▶ _Data provided_

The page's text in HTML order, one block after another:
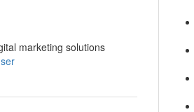
marketing solutions
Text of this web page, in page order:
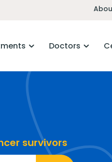
Doctors
survivors
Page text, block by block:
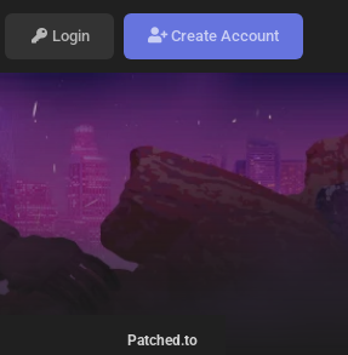
Login Create Account
Patched.to
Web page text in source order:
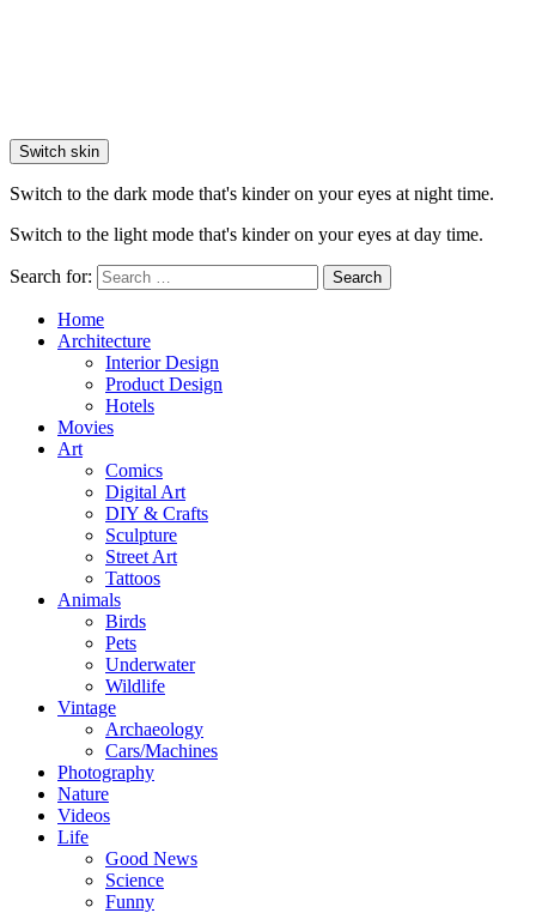
Switch skin
Switch to the dark mode that's kinder on your eyes at night time.
Switch to the light mode that's kinder on your eyes at day time.
Search for: Search
Home
Architecture
Interior Design
Product Design
Hotels
Movies
Art
Comics
Digital Art
DIY & Crafts
Sculpture
Street Art
Tattoos
Animals
Birds
Pets
Underwater
Wildlife
Vintage
Archaeology
Cars/Machines
Photography
Nature
Videos
Life
Good News
Science
Funny
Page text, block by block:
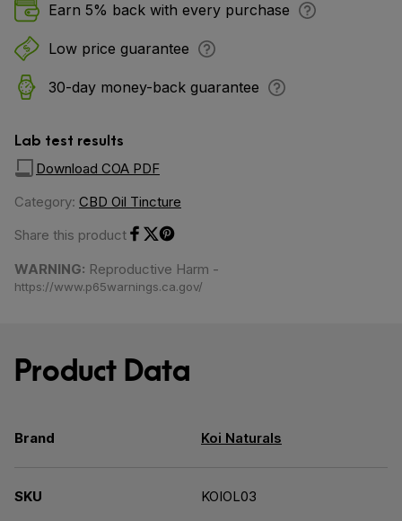
Earn 5% back with every purchase
Low price guarantee
30-day money-back guarantee
Lab test results
Download COA PDF
Category: CBD Oil Tincture
Share this product
WARNING: Reproductive Harm -
https://www.p65warnings.ca.gov/
Product Data
Brand Koi Naturals
SKU KOIOL03
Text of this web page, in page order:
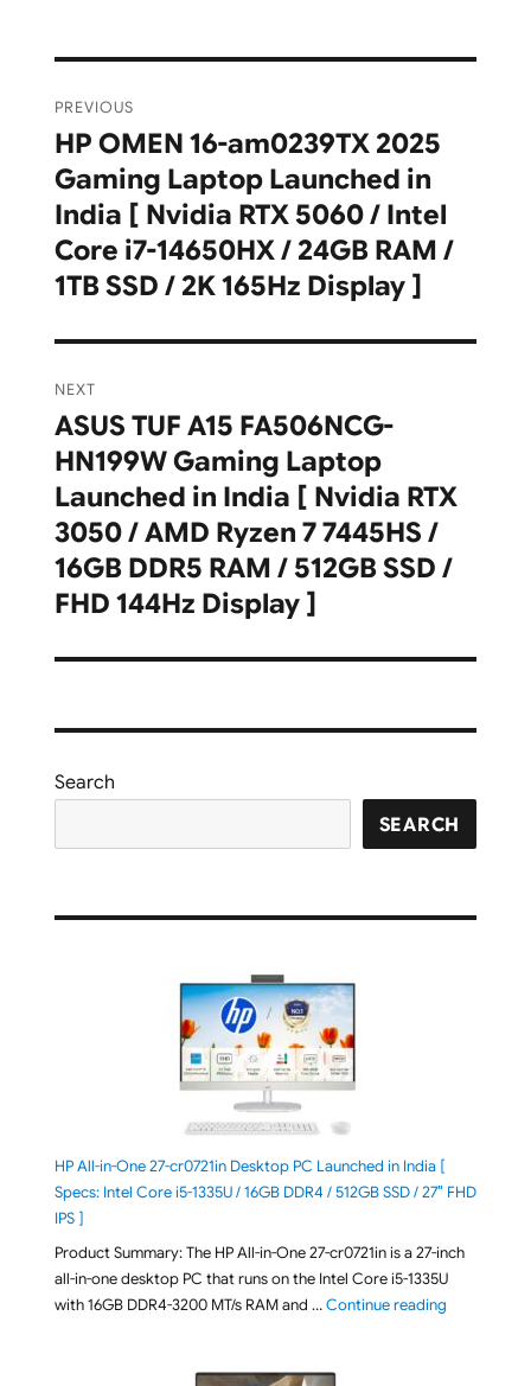
navigation
PREVIOUS
Previous
post:
HP OMEN 16-am0239TX 2025
Gaming Laptop Launched in
India [ Nvidia RTX 5060 / Intel
Core i7-14650HX / 24GB RAM /
1TB SSD / 2K 165Hz Display ]
NEXT
Next
post:
ASUS TUF A15 FA506NCG-
HN199W Gaming Laptop
Launched in India [ Nvidia RTX
3050 / AMD Ryzen 7 7445HS /
16GB DDR5 RAM / 512GB SSD /
FHD 144Hz Display ]
Search
SEARCH
HP All-in-One 27-cr0721in Desktop PC Launched in India [
Specs: Intel Core i5-1335U / 16GB DDR4 / 512GB SSD / 27″ FHD
IPS ]
Product Summary: The HP All-in-One 27-cr0721in is a 27-inch
all-in-one desktop PC that runs on the Intel Core i5-1335U
with 16GB DDR4-3200 MT/s RAM and …Continue reading"HP All-in-
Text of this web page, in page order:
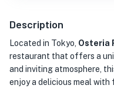
Description
Located in Tokyo, Osteria
restaurant that offers a
and inviting atmosphere,
enjoy a delicious meal with
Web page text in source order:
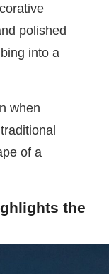
polished
into a
when
of a
the
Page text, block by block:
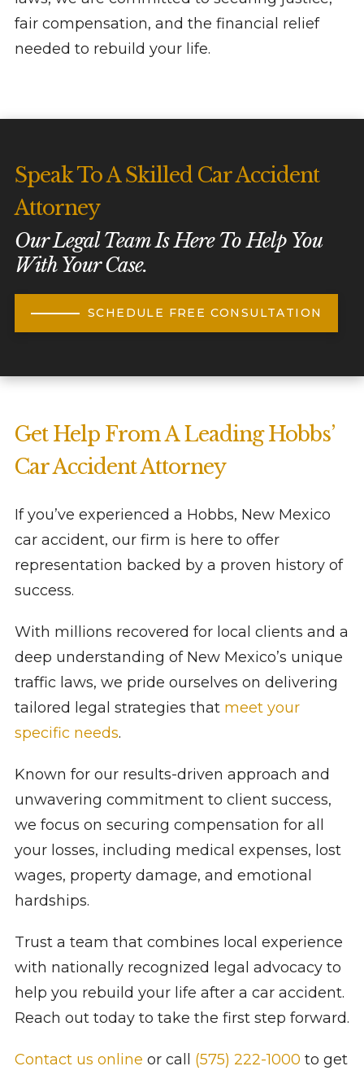
fair compensation, and the financial relief
needed to rebuild your life.
Speak To A Skilled Car Accident
Attorney
Our Legal Team Is Here To Help You
With Your Case.
SCHEDULE FREE CONSULTATION
Get Help From A Leading Hobbs’
Car Accident Attorney
If you’ve experienced a Hobbs, New Mexico
car accident, our firm is here to offer
representation backed by a proven history of
success.
With millions recovered for local clients and a
deep understanding of New Mexico’s unique
traffic laws, we pride ourselves on delivering
tailored legal strategies that meet your
specific needs.
Known for our results-driven approach and
unwavering commitment to client success,
we focus on securing compensation for all
your losses, including medical expenses, lost
wages, property damage, and emotional
hardships.
Trust a team that combines local experience
with nationally recognized legal advocacy to
help you rebuild your life after a car accident.
Reach out today to take the first step forward.
Contact us online or call (575) 222-1000 to get

▶ _Task goal_
From the entries above, copy exactly the lines starting at the one with "Download COA PDF" and stopping at the one with "enjoy a delicious meal with", keeping both ends. Drop the pictures.

▶ _Result_
Download COA PDF
Category: CBD Oil Tincture
Share this product
WARNING: Reproductive Harm -
https://www.p65warnings.ca.gov/
Product Data
Brand Koi Naturals
SKU KOIOL03
Text of this web page, in page order:
navigation
PREVIOUS
Previous
post:
HP OMEN 16-am0239TX 2025
Gaming Laptop Launched in
India [ Nvidia RTX 5060 / Intel
Core i7-14650HX / 24GB RAM /
1TB SSD / 2K 165Hz Display ]
NEXT
Next
post:
ASUS TUF A15 FA506NCG-
HN199W Gaming Laptop
Launched in India [ Nvidia RTX
3050 / AMD Ryzen 7 7445HS /
16GB DDR5 RAM / 512GB SSD /
FHD 144Hz Display ]
Search
SEARCH
HP All-in-One 27-cr0721in Desktop PC Launched in India [
Specs: Intel Core i5-1335U / 16GB DDR4 / 512GB SSD / 27″ FHD
IPS ]
Product Summary: The HP All-in-One 27-cr0721in is a 27-inch
all-in-one desktop PC that runs on the Intel Core i5-1335U
with 16GB DDR4-3200 MT/s RAM and …Continue reading"HP All-in-
Text of this web page, in page order:
Description
Located in Tokyo, Osteria
restaurant that offers a
and inviting atmosphere,
enjoy a delicious meal with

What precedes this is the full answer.